Where should treatment of gliomas go from here? Neurooncology requires a major paradigm shift and substantial changes in treatment and research involving malignant gliomas. Wider availability of novel approaches and increased cooperation between academic institutions and community centers must occur to improve care patterns for patients with malignant glioma. In addition, for any clinical trial, correlative biological studies of tumor specimens need to be wedded to the trial, particularly when end points may be biological change rather than tumor reduction demonstrated on MRI. As oncology takes on increasingly specific, targeted approaches, it is inappropriate to continue rolling out new therapies indiscriminately and often conclude that they are not effective in “malignant gliomas,” a molecularly heterogeneous group of tumors lumped together based on light microscopy. Some treatments may be highly beneficial to a select few patients, yet ineffective in many others. At the same time, phase 1 trials in oncology that have traditionally excluded patients with brain tumors should be made more widely available to those with malignant glioma, particularly now with the advent of anticonvulsants that do not induce cytochrome P450²¹ and will not interact with many experimental compounds. In addition, understanding of the etiology of brain tumors must be improved.

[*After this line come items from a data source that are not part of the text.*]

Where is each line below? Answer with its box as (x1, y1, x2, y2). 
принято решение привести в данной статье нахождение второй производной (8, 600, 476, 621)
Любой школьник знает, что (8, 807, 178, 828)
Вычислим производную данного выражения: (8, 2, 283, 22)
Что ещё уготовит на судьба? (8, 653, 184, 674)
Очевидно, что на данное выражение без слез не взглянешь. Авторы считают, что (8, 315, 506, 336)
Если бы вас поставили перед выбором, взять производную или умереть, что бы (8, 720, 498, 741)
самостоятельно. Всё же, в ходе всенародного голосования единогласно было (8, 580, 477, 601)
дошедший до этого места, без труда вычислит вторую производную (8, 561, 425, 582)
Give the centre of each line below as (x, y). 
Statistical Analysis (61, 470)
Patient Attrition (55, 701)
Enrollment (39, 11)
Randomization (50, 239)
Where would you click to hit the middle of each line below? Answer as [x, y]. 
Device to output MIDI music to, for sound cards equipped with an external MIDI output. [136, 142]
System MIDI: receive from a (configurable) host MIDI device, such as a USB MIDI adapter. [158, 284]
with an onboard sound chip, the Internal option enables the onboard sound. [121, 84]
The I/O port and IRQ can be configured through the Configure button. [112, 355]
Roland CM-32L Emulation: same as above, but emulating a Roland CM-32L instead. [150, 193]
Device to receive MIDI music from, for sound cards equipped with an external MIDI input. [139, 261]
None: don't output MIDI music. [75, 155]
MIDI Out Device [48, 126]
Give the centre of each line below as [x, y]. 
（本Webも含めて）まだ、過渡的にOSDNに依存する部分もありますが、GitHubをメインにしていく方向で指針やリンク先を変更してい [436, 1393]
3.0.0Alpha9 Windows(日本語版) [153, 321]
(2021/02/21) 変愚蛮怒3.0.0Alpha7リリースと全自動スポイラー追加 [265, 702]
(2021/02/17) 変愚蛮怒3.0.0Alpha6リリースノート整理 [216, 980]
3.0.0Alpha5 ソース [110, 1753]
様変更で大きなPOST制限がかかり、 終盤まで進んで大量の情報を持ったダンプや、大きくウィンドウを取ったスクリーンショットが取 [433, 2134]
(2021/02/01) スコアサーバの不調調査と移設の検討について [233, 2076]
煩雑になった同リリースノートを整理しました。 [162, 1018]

There are few proven risk factors for the development of brain tumors. It is difficult to imagine advancing cures unless the genetic, environmental, dietary, other risk factors,and their interactions that cause brain tumors are more clearly established. Biological studies need to be incorporated into these epidemiologic investigations to enhance the informativeness of these studies. Increased funding via governmental grant mechanisms or philanthropic foundations will be paramount for the progress needed to achieve this progress. Advancements for patients with malignant glioma have been negligible, and there is a real risk of going nowhere by simply continuing to travel the same path.